O governo brasileiro fez movimentos de bastidores na quarta-feira, 29, para desfazer dentro do governo dos Estados Unidos uma possível má impressão sobre a situação da pandemia de coronavírus no Brasil. Um dia depois de o presidente americano, Donald Trump, falar sobre o "surto" do vírus no País, a Embaixada do Brasil em Washington enviou uma carta ao governo da Flórida e fez contatos com a Casa Branca e com o Conselho de Segurança Nacional.
O secretário de Estado americano, Mike Pompeo, e o chanceler brasileiro, Ernesto Araújo, também conversaram pelo telefone. Antes da ligação, Pompeo falou em conversa com jornalistas que os EUA querem restaurar o fluxo de viagens comerciais entre os dois países quando possível, como uma forma de recuperar as economias. "Estamos trabalhando em conjunto com nossos colegas no Brasil para definir as condições para que possamos não apenas fazer a aeronave voar novamente, mas fazê-lo de maneira que restaure a confiança, para que as pessoas viajem, desfrutem de lugares bonitos no Brasil, e os brasileiros desfrutem de lugares bonitos nos EUA, e de negócios e comércio", disse Pompeo.
A fala do secretário esfria a temperatura um dia após Trump ter perguntado ao governador da Flórida, Ron DeSantis, se ele desejava "cortar" os voos vindos do Brasil para ajudar a conter o coronavírus. "Não necessariamente", disse o governador. "Se você precisar, nos deixe saber", disse Trump ao governador, sugerindo que pode interromper voos vindos da América Latina se for o caso. Atualmente, os EUA, e não o Brasil, são epicentro mundial da pandemia, com 1 milhão de casos e 60 mil mortes.
Segundo o governo americano, há apenas nove voos semanais operando entre Brasil e EUA, com três rotas aéreas. Duas delas tem a Flórida como destino e a terceira, o Texas. Os americanos disseram ao governo brasileiro que não há, no momento, uma medida concreta para restringir os voos do Brasil que esteja sendo avaliada internamente. Mas as possíveis restrições são reavaliadas diariamente.
O encarregado de negócios do Brasil em Washington, embaixador Nestor Forster, enviou uma carta ao governador da Flórida na qual se colocou à disposição para prestar informações e esclarecer dúvidas sobre políticas de saúde implementadas no Brasil. A ideia é tentar garantir que uma eventual medida de restrição seja feita de maneira coordenada com o Brasil.

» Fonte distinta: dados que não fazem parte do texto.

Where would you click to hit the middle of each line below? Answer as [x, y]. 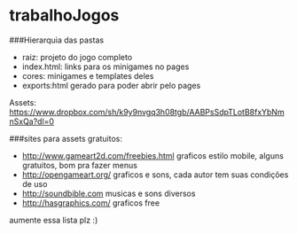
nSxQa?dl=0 [32, 121]
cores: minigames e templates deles [88, 75]
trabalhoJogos [64, 16]
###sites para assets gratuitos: [66, 138]
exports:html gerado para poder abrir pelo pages [111, 85]
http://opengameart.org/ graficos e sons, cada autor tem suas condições [155, 175]
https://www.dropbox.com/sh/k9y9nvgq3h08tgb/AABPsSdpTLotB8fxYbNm [147, 112]
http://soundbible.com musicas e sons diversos [109, 193]
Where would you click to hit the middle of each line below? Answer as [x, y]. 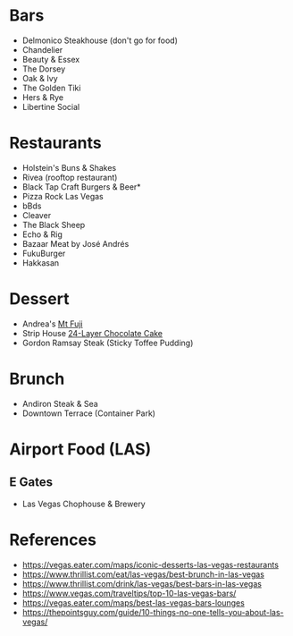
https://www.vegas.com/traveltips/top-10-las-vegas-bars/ [129, 593]
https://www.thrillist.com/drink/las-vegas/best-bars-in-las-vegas [142, 583]
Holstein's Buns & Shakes [69, 167]
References [53, 540]
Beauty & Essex [51, 59]
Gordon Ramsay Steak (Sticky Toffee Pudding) [108, 343]
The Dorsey [44, 69]
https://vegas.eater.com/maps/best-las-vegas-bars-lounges [134, 602]
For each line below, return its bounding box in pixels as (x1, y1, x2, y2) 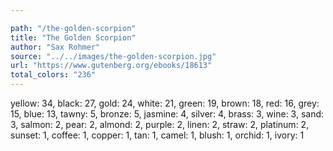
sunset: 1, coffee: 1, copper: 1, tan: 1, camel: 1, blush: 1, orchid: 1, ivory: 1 (10, 129, 305, 141)
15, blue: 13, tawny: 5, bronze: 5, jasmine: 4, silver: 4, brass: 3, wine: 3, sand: (10, 108, 325, 120)
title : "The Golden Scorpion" (10, 32, 137, 43)
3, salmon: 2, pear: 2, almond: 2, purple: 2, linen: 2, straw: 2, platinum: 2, (10, 119, 310, 130)
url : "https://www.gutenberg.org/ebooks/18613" (10, 61, 213, 71)
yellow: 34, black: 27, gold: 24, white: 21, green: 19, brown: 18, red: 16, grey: (10, 97, 320, 109)
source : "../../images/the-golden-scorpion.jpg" (10, 51, 217, 61)
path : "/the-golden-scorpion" (10, 23, 137, 33)
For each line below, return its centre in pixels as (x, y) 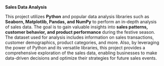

Ao governador da Flórida, a Embaixada do Brasil nos EUA também passou informações sobre a importância das rotas áreas que ainda estão em operação para transporte de cargas e repatriação de brasileiros que estão no exterior. Os voos, diz a embaixada, têm voltado do Brasil aos EUA com poucos passageiros. Também foram incluídas na mensagem as medidas já tomadas no Brasil para conter a pandemia.
O governo Trump tem evitado criticar políticas adotadas pelo governo Bolsonaro, de quem o governo americano se declara um aliado. Fontes do governo americano afirmam que é preciso ler a mensagem de Trump como um sinal de apoio à Flórida – Estado importante nas eleições presidenciais – e não de ameaça ao Brasil.
"Parece-me um composto da própria personalidade de Trump, de dizer as coisas de forma irrefletida, associado a um populismo de que em está de olho na eleição e um componente ainda de que alguém deve ter dito algo de orelha sobre a situação do Brasil", afirmou Hussein Kalout, cientista político e pesquisador da Universidade Harvard. "Agora, isso mostra que o governo Bolsonaro não é uma prioridade estratégica. Se o Brasil fosse de fato um país que fosse parte da primeira página das prioridades americanas, Trump não teria dito isso. A dimensão do olhar dele para o Brasil não opera na mesma frequência que o Brasil olha para o norte do hemisfério norte", afirmou Kalout.